Il Consiglio federale non ha cancellato senza sostituzione le discariche dall’ambito di validità del CCOG. Nelle considerazioni relative al CCOG, tuttavia, ordina alle controparti della trattativa di non applicare il CNM e il CCL PEAN alle discariche autorizzate in virtù delle norme in materia di rifiuti (tipi di discariche A-E). Inoltre le controparti della trattativa devono indicare quali discariche, a loro avviso, dovrebbero essere assoggettate al CNM e al CCL PEAN. Anche se il Consiglio federale non ha ricevuto integralmente l’istanza di ricorso dell’ASIC, il settore può convivere con questa situazione. In base alle considerazioni del Consiglio federale, i tipi di discariche autorizzate in virtù delle norme in materia di rifiuti e che interessano il settore si trovano chiaramente al di fuori degli ambiti di validità del CNM e del CCL PEAN.

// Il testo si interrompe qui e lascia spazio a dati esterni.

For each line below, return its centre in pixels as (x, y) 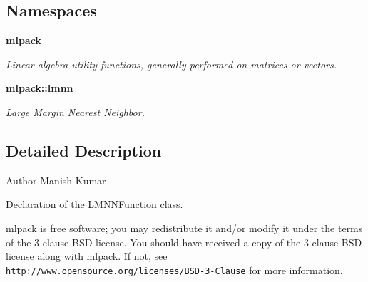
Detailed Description (84, 150)
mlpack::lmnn (40, 88)
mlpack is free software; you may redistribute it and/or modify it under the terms (184, 228)
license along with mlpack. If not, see (87, 256)
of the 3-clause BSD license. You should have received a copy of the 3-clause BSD (184, 242)
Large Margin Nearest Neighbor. (75, 111)
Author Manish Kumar (56, 180)
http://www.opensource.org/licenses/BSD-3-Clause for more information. (174, 270)
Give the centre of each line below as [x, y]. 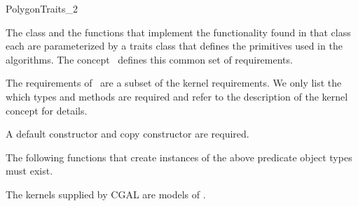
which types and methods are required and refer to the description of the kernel [177, 96]
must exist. [29, 171]
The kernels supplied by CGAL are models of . [106, 194]
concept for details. [47, 110]
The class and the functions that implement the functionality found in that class [178, 32]
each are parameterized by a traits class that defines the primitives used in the [174, 46]
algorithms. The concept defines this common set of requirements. [149, 59]
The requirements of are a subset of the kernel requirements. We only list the [174, 83]
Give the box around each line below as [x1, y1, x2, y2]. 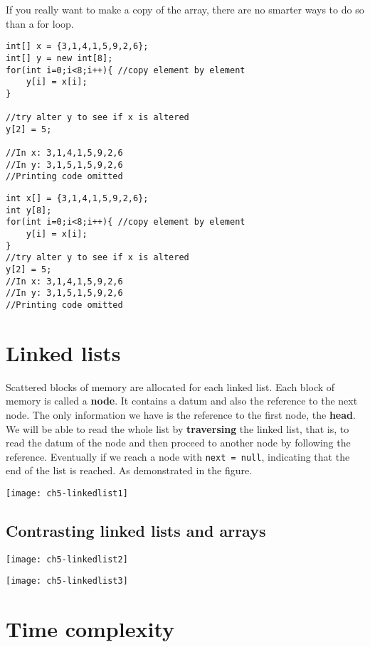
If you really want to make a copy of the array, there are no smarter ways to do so [6, 2, 364, 16]
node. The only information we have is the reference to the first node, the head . [6, 407, 356, 422]
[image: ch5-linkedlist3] [6, 576, 128, 587]
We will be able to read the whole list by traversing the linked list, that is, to [6, 421, 349, 436]
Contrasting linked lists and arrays [6, 520, 266, 542]
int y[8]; [6, 205, 52, 215]
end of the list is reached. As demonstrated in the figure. [6, 463, 253, 478]
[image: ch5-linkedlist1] [6, 488, 128, 498]

Contratto collettivo di lavoro per l’industria del pietrame granulato (CCL IPG) 9. febbraio 2016 Politica

Già da diversi anni l’ASIC, in collaborazione con l’Associazione svizzera demolizione, scavo e riciclaggio (ARV), si adopera per concludere con i sindacati unia e syna un Contratto collettivo di lavoro per l’industria del pietrame granulato. I sindacati unia e syna non hanno tuttavia ripreso le trattative, che avevano interrotto unilateralmente, in merito a un CCL IPG. L’ASIC è ancora interessata a una partnership sociale dedicata alle esigenze dei datori di lavoro e dei lavoratori dell’industria del pietrame granulato.

Condizioni di lavoro per l’industria del pietrame granulato  come alternativa: le raccomandazioni patronali di orientamento pratico delle CL IPG si stanno affermando sempre più nella prassi come alternativa al CCL IPG. Hanno ottenuto un riscontro positivo da parte dei datori di lavoro e dei lavoratori, ciononostante hanno ancora un effetto non vincolante.